# [WORK TASK]
Every line with the string "layout" in it belongs in your answer, so copy them all from the data.

(Records excerpted from a collection)
--- START ---

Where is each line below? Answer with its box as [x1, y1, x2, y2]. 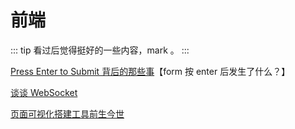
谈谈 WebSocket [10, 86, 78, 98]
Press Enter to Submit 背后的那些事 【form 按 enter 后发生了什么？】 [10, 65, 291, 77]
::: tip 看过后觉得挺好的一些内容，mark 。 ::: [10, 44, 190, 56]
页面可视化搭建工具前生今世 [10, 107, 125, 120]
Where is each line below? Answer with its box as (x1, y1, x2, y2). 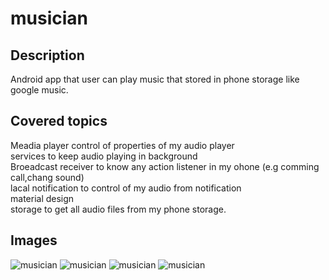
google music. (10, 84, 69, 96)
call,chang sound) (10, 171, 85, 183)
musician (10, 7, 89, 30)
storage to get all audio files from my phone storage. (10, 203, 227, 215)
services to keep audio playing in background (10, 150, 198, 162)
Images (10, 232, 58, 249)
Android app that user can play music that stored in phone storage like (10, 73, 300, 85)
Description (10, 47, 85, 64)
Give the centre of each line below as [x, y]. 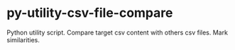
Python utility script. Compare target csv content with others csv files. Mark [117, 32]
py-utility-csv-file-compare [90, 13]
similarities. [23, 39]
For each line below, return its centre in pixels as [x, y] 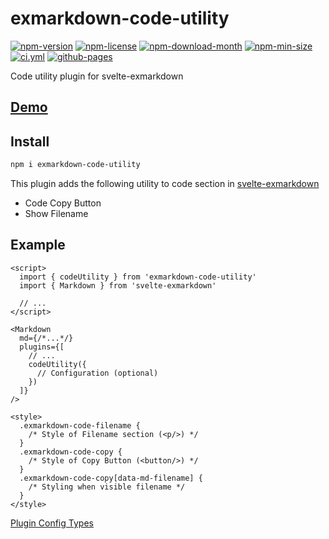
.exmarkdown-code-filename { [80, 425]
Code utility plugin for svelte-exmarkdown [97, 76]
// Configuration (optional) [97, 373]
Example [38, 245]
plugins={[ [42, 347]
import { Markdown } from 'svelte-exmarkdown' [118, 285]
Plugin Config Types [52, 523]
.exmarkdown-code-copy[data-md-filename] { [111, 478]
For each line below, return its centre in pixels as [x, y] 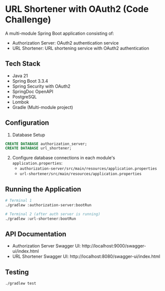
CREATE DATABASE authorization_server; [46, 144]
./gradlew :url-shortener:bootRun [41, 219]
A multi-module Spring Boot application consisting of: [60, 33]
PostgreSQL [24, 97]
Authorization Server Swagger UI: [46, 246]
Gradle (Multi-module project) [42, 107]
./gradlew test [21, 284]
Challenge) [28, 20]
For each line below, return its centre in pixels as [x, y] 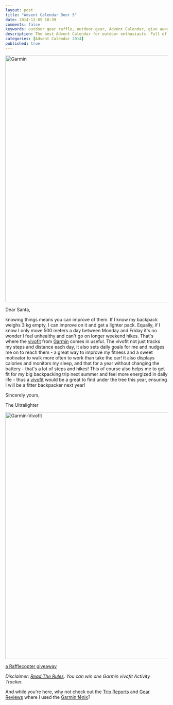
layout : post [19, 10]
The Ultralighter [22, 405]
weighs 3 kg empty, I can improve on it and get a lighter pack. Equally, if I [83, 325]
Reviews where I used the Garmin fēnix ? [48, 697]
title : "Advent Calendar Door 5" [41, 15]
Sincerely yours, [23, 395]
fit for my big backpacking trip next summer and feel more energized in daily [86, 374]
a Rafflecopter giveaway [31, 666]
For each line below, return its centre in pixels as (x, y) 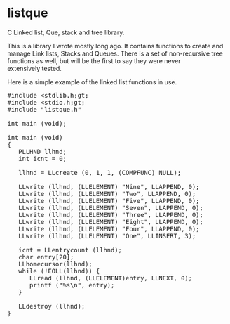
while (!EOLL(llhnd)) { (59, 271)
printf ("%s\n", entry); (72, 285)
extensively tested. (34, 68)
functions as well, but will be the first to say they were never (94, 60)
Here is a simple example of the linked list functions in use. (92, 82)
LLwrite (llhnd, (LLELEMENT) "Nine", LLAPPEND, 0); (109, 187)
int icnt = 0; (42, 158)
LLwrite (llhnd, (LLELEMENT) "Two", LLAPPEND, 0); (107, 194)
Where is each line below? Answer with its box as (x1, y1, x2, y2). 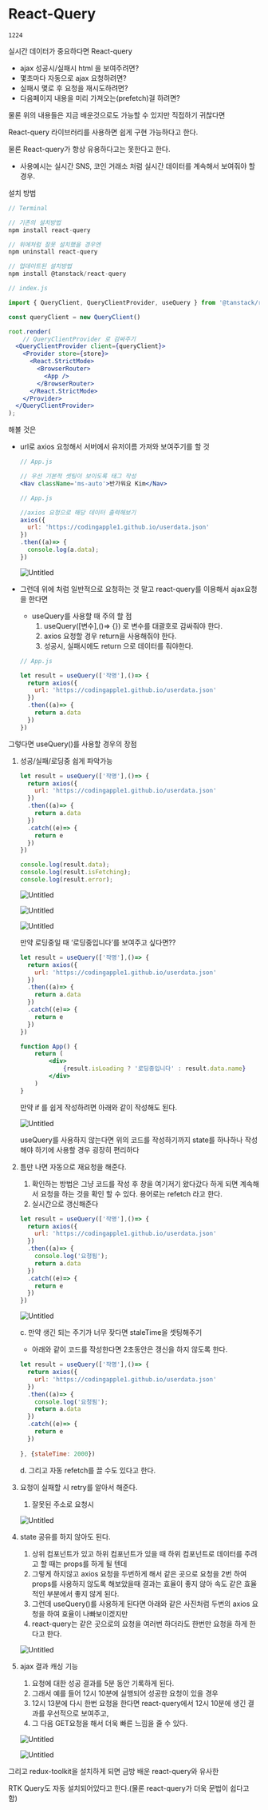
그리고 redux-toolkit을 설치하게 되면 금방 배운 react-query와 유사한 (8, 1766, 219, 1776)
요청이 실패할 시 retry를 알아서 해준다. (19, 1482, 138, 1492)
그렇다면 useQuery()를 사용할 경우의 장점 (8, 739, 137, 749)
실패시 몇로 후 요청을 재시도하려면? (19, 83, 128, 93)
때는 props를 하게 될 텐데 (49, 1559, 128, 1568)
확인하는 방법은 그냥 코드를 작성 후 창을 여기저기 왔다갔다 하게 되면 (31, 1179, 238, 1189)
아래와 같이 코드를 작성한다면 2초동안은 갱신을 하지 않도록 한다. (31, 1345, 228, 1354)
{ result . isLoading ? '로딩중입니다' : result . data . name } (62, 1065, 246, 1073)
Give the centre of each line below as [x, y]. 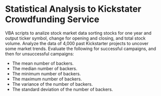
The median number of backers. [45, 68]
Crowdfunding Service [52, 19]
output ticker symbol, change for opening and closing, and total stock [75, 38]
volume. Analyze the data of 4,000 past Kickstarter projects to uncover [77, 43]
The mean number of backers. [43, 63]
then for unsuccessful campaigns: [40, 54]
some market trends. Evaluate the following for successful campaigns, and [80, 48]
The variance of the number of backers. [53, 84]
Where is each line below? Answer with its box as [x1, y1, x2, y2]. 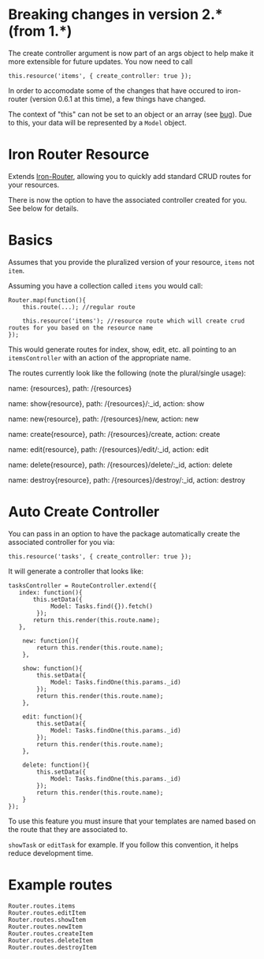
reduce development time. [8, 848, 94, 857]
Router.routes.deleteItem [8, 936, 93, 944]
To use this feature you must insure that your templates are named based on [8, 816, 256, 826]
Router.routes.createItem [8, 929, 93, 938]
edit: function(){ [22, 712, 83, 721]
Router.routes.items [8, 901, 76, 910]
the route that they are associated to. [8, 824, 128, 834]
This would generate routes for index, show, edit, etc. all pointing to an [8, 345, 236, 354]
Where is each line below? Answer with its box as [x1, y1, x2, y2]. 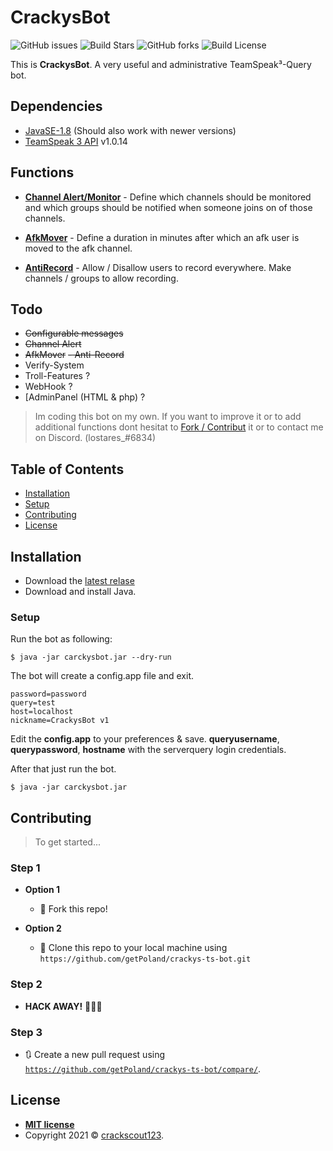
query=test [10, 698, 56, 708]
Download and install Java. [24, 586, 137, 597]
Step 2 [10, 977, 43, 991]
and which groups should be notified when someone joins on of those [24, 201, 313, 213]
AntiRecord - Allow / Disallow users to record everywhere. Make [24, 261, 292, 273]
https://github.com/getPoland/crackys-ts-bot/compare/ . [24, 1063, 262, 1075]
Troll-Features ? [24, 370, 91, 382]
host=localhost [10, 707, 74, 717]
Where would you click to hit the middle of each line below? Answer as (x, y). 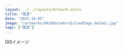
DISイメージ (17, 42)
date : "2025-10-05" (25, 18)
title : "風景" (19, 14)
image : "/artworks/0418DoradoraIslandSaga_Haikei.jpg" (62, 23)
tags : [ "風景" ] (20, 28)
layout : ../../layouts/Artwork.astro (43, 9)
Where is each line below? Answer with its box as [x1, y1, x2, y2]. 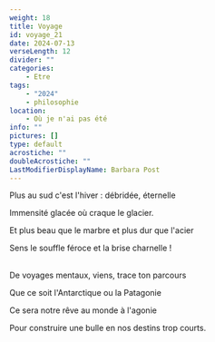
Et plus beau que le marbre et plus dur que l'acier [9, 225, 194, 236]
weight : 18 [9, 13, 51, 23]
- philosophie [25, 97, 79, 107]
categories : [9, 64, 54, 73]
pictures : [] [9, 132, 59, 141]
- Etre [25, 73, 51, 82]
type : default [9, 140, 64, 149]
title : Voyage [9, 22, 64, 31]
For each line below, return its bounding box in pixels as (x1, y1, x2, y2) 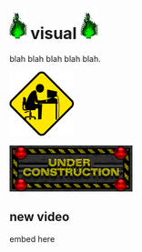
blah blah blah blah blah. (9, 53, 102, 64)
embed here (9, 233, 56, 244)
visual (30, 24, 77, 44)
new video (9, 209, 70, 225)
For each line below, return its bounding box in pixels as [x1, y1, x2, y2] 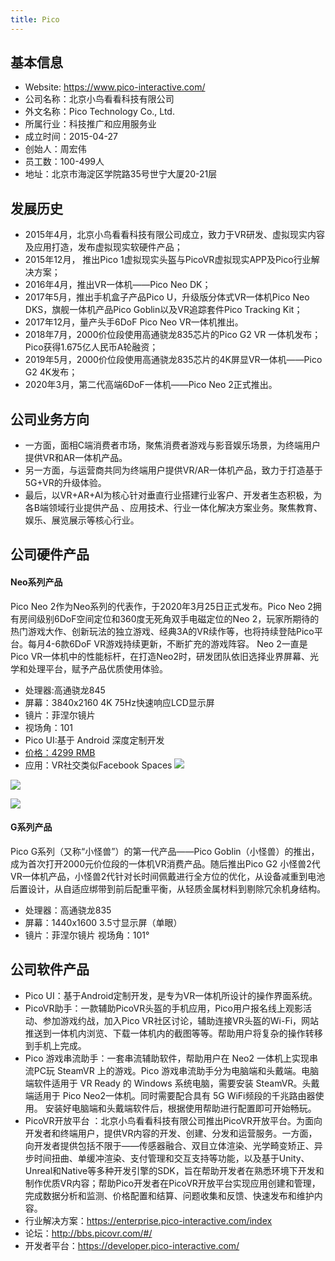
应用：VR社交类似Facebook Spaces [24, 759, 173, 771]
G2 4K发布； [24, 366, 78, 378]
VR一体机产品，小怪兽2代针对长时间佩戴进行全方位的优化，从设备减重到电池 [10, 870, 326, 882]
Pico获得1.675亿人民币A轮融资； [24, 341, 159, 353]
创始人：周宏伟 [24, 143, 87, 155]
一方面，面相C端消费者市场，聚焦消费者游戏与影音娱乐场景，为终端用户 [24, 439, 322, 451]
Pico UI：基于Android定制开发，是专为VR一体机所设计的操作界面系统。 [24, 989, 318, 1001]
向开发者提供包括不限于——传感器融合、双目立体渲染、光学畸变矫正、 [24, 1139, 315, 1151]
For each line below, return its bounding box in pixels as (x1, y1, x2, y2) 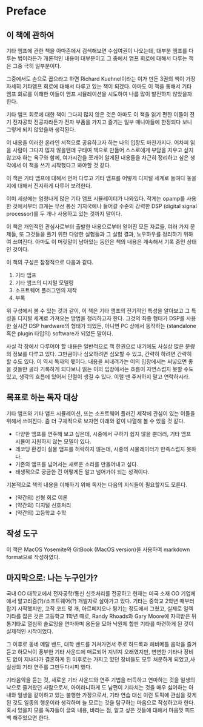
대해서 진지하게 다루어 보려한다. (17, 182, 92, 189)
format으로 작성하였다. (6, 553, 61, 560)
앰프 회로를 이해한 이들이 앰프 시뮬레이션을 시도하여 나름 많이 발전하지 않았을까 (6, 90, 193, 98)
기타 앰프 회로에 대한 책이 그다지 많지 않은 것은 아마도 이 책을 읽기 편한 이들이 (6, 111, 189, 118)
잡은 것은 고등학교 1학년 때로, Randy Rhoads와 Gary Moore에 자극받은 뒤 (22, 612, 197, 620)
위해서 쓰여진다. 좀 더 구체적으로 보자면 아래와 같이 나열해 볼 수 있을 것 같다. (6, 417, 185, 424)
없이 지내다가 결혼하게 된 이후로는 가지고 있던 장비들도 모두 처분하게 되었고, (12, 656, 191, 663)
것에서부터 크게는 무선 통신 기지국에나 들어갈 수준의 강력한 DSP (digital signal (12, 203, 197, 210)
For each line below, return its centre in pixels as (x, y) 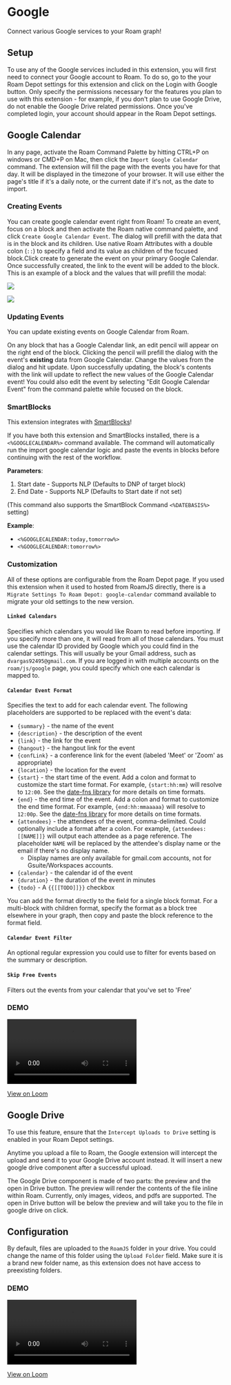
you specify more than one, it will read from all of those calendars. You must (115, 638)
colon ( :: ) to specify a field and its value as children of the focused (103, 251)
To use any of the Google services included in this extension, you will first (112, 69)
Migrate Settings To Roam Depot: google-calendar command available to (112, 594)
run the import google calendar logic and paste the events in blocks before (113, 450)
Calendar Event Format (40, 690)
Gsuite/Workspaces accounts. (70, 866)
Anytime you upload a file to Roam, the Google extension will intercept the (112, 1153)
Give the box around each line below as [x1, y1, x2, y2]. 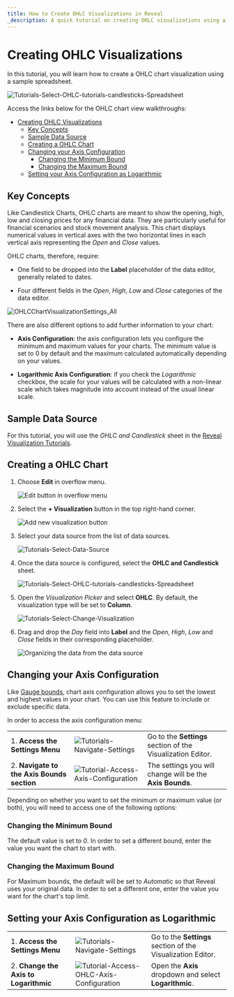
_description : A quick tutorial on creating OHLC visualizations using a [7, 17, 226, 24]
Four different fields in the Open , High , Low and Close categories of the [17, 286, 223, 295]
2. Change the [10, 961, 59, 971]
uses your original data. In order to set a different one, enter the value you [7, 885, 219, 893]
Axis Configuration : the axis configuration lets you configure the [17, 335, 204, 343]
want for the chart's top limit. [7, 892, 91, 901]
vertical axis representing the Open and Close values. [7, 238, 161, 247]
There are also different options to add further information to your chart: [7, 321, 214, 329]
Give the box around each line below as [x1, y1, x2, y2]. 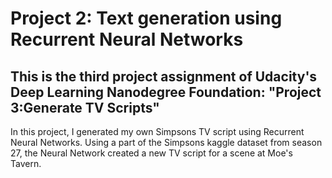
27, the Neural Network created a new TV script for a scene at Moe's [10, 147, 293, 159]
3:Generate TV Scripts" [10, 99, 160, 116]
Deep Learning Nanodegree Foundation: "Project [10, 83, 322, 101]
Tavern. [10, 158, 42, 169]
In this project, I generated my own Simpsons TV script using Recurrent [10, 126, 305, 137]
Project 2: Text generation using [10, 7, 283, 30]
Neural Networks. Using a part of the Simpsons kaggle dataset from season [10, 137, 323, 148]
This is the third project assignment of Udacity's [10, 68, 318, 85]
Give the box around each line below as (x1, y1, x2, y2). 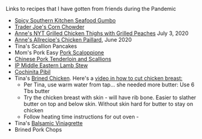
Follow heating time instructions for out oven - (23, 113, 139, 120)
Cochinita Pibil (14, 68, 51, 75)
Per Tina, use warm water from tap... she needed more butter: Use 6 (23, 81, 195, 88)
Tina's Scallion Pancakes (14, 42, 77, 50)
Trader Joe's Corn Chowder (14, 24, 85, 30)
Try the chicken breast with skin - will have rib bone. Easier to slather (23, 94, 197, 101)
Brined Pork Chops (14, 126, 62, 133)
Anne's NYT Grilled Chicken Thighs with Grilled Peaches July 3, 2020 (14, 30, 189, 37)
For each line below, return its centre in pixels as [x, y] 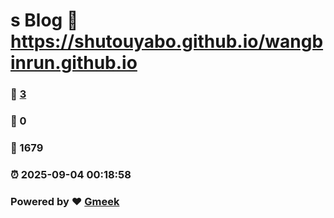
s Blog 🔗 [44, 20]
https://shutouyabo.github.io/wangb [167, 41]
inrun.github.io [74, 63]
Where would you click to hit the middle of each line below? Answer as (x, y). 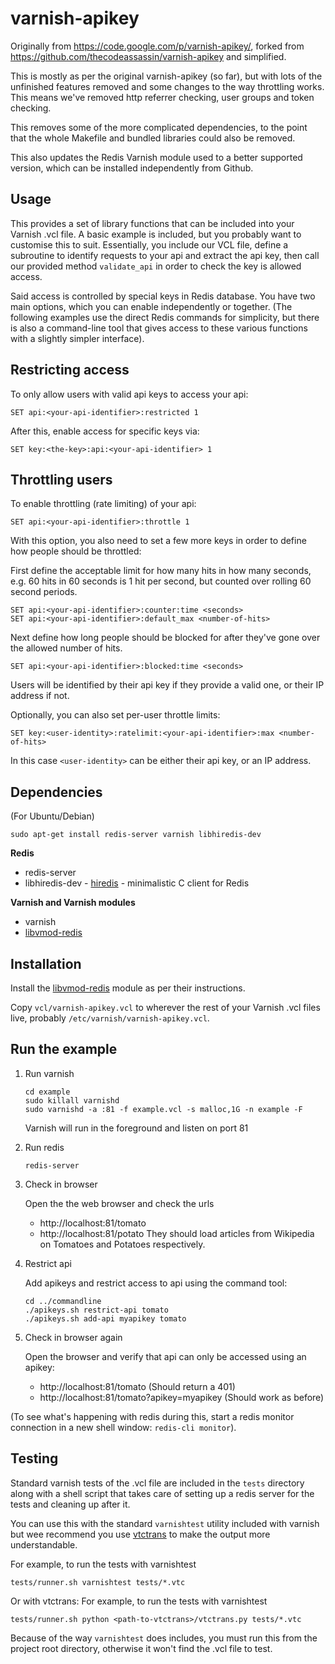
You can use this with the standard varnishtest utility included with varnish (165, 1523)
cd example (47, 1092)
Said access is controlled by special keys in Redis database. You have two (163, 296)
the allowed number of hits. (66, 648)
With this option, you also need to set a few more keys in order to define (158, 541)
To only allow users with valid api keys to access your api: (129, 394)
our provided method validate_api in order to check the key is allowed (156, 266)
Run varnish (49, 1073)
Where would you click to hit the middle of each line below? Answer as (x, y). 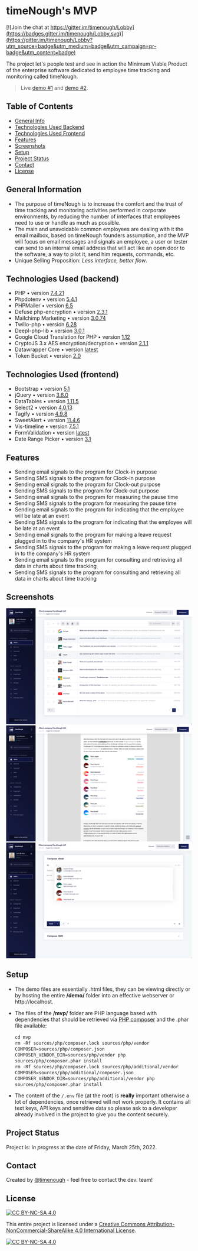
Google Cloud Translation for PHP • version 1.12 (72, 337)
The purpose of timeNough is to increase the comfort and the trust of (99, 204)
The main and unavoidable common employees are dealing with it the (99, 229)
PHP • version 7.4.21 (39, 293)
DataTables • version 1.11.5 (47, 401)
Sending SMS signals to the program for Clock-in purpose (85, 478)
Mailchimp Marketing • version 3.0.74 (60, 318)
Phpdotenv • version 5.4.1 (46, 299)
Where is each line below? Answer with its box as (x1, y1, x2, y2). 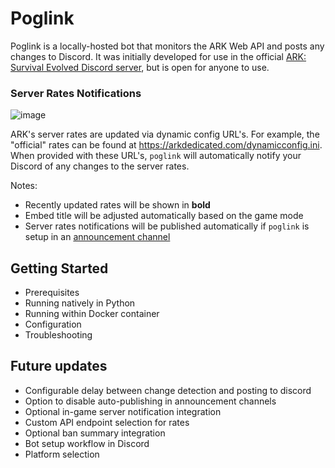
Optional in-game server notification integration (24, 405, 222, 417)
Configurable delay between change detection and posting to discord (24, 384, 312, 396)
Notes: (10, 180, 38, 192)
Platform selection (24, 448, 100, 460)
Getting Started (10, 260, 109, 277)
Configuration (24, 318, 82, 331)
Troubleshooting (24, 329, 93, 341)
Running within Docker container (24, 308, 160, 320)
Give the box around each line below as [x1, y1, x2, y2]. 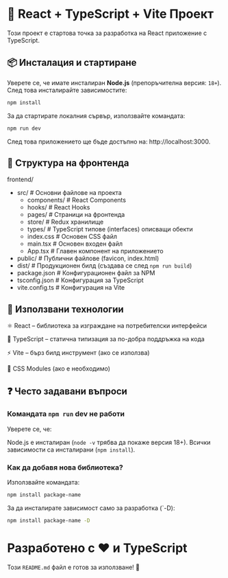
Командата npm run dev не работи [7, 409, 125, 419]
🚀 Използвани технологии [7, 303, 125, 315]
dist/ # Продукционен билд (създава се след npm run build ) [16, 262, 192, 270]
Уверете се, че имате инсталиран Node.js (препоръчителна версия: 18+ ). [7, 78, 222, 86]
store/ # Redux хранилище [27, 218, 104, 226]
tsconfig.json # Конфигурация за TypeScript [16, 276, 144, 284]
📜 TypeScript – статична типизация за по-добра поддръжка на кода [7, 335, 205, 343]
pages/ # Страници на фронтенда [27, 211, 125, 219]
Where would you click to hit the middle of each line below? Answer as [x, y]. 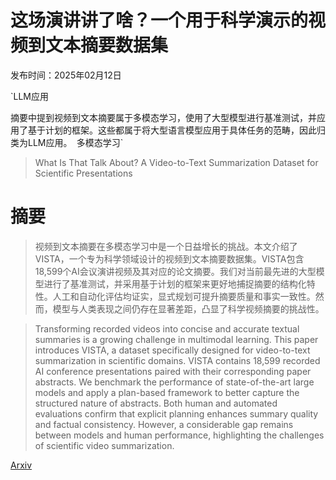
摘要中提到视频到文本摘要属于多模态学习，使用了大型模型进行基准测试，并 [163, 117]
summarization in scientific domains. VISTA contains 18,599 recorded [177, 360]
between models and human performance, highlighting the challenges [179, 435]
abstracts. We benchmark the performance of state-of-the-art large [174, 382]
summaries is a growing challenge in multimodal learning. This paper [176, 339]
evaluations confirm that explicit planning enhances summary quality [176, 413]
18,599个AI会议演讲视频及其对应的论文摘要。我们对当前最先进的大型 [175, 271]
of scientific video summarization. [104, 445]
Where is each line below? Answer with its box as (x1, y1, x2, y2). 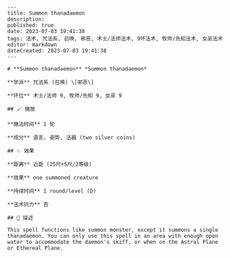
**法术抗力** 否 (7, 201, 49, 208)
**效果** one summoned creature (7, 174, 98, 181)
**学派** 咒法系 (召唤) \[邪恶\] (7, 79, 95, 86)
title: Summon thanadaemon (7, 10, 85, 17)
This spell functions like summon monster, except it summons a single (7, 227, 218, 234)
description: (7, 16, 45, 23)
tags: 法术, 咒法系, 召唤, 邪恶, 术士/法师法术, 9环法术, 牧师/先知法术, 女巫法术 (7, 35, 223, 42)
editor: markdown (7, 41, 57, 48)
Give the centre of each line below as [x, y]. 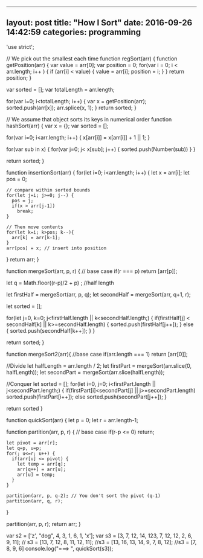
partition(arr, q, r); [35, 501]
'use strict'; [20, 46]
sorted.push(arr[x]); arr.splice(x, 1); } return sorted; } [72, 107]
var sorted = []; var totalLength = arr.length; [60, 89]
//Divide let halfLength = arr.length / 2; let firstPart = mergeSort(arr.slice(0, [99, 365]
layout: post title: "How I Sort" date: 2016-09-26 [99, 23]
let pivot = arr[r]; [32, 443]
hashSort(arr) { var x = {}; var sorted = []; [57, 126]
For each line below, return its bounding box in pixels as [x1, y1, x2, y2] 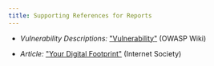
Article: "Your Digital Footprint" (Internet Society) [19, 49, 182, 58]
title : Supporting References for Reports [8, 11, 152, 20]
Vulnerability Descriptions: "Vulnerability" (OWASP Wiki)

--- END ---

# [WORKED SOLUTION]
layout : post [19, 10]
layout : ../../layouts/Artwork.astro (43, 9)
layout: post title: "How I Sort" date: 2016-09-26 [99, 23]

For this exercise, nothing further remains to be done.